Buck was born in Detroit, growing up in Corktown. He studied at Detroit Art Academy, which had been founded by Joseph Gies and Francis P. Paulus. He illustrated for music publishers Ted Snyder, Edward H. Pfeiffer, and Jerome H. Remick. His cover illustrations had a personal touch and showed Art Deco and Art Nouveau elements. Dean Cornwell called him "the first artist I ever copied". By 1910 Buck was writing lyrics for composer Dave Stamper; his first hit was "Daddy has a Sweetheart, and Mother is her Name". He wrote about 500 songs, including "In the Cool of the Evening", "No Foolin'", "Garden of My Dreams", "Someone, Someday, Somewhere", and "Hello, 'Frisco". After 1914 he gave up illustration due to his failing eyesight.

==Ziegfeld==
Buck collaborated with Florenz Ziegfeld, first on the Ziegfeld Follies (1912–26) and then originating the Midnight Frolics (1914–26), writing skits and lyrics and acting as talent scout. In the August 1915 Frolic he gave Will Rogers a break, permitting him to introduce topical humour into his act despite Ziegfeld's misgivings. He also discovered Ed Wynn. In 1919, he persuaded Joseph Urban to design the sets for the Follies. In 1926, Rogers dubbed Buck "the Frank W. Stearns of the Ziegfeld Administration".

==Later career==
Buck became wealthy and had a luxurious lifestyle. He was a neighbor of F. Scott Fitzgerald at Great Neck, and may have inspired elements of The Great Gatsby. Ring Lardner, who collaborated with Buck on several plays, called Buck's living room "the Yale Bowl — with lamps". Buck was also a friend of O. O. McIntyre. and acquaintance of Louisiana Senator Huey P. Long (Huey Long, T. Harry Williams, 1969).

In 1927 Buck bought the Waldorf Theatre, renaming it the Gene Buck Waldorf, and producing and directing his own musical Take the Air there. He collaborated with Mischa Elman and Augustus Thomas on an operetta.

==ASCAP==
Buck was president of ASCAP from 1925 to 1942, an era in which the growing popularity of radio was hitting songwriters' previously primary market for sheet music. His tenure also coincided with several anti-trust investigations by the US government, and the 1941 ASCAP boycott when radio stations demanded reduced performance royalties. The relative failure of the boycott precipitated his being voted out as president. In 1940, he served as Master of Ceremonies for the popular song portion of a "Carousel of American Music", a famous concert series held in San Francisco on September 24. The concert had Irving Berlin, George M. Cohan, Jerome Kern, Hoagy Carmichael, WC Handy, Johnny Mercer - and many more of America's top songwriting talents performing their own compositions.
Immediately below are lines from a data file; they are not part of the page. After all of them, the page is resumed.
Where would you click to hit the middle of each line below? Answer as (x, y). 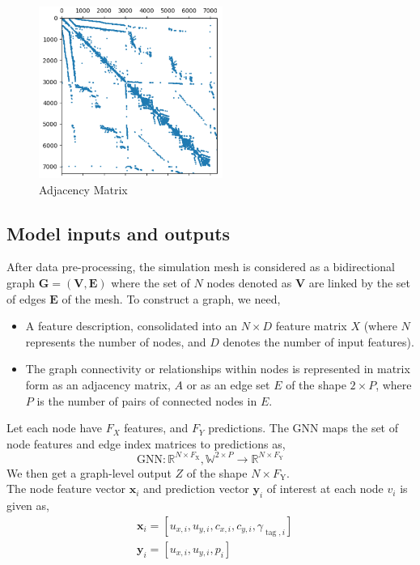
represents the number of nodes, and (116, 341)
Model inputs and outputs (119, 233)
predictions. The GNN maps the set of (303, 428)
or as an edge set (228, 384)
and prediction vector (196, 489)
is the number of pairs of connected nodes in (147, 400)
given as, (28, 506)
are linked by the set (360, 282)
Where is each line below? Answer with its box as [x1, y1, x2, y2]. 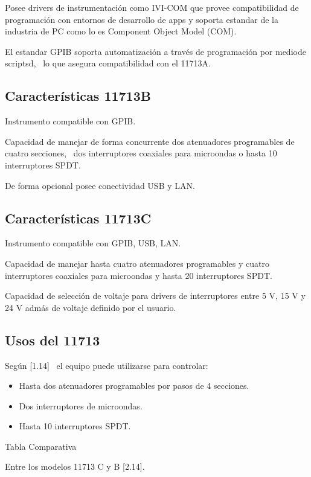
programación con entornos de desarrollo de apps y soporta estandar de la [5, 13, 278, 25]
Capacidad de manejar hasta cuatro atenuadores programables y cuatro [5, 257, 269, 269]
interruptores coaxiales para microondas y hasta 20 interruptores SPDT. [5, 269, 272, 281]
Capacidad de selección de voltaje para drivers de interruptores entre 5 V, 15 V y [5, 289, 306, 302]
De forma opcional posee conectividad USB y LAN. [5, 179, 195, 191]
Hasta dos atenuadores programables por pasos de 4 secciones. [19, 379, 249, 392]
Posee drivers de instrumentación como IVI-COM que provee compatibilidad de [5, 1, 299, 13]
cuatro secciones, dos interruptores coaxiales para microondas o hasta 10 [5, 147, 277, 159]

The recording was added to the National Recording Registry in 2016. Before this, Buck appointed an ASCAP committee which in 1943 produced a revised schedule of songwriter payment levels; the schedule was dubbed the "Ahlert Plan" after Buck's successor as ASCAP president. He became president of the Catholic Actors' Guild of America in 1944.

==Personal life==
Buck married actress Helen Falconer (d.1968) in a Catholic ceremony in New York City on 2 October 1919. He died after emergency surgery at North Shore Hospital, Manhasset. At his death, he was president of the Catholic Actors Guild. His son Gene Buck, Jr was an assistant in 1947 on A Connecticut Yankee in King Arthur's Court. Gene and Helen also had a second son George W. Buck.